* **WORK TASK**
Print the full set of records below, character for character and picture-free.

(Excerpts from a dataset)
= Beginning of Section =

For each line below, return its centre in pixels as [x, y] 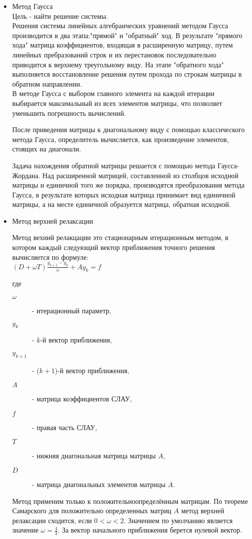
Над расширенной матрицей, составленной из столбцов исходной [141, 175]
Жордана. [26, 175]
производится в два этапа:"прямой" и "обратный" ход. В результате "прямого [127, 35]
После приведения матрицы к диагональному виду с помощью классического [128, 129]
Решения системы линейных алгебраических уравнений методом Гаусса [120, 25]
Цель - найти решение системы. [60, 16]
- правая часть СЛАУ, [64, 427]
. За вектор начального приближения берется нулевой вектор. [150, 530]
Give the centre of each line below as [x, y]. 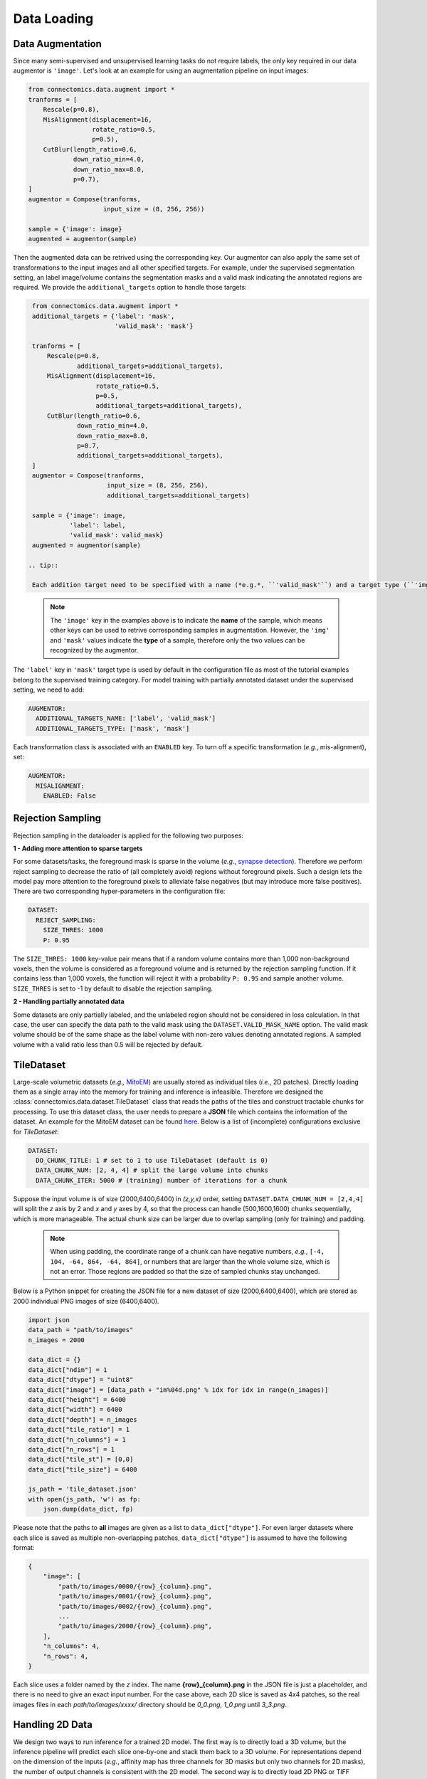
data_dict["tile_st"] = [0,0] [81, 1459]
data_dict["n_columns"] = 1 [77, 1440]
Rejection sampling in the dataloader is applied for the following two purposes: [128, 835]
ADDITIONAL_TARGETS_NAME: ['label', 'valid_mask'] [126, 718]
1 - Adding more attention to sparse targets [78, 848]
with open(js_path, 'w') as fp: [85, 1499]
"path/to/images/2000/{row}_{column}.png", [135, 1626]
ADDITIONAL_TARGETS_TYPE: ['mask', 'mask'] [113, 728]

= End of Section =

* **WRITTEN RESPONSE**
For each line below, return its centre in pixels as [x, y] 
Над расширенной матрицей, составленной из столбцов исходной [141, 175]
Жордана. [26, 175]
производится в два этапа:"прямой" и "обратный" ход. В результате "прямого [127, 35]
После приведения матрицы к диагональному виду с помощью классического [128, 129]
Решения системы линейных алгебраических уравнений методом Гаусса [120, 25]
Цель - найти решение системы. [60, 16]
- правая часть СЛАУ, [64, 427]
. За вектор начального приближения берется нулевой вектор. [150, 530]
Give the centre of each line below as [x, y]. 
data_dict["tile_st"] = [0,0] [81, 1459]
data_dict["n_columns"] = 1 [77, 1440]
Rejection sampling in the dataloader is applied for the following two purposes: [128, 835]
ADDITIONAL_TARGETS_NAME: ['label', 'valid_mask'] [126, 718]
1 - Adding more attention to sparse targets [78, 848]
with open(js_path, 'w') as fp: [85, 1499]
"path/to/images/2000/{row}_{column}.png", [135, 1626]
ADDITIONAL_TARGETS_TYPE: ['mask', 'mask'] [113, 728]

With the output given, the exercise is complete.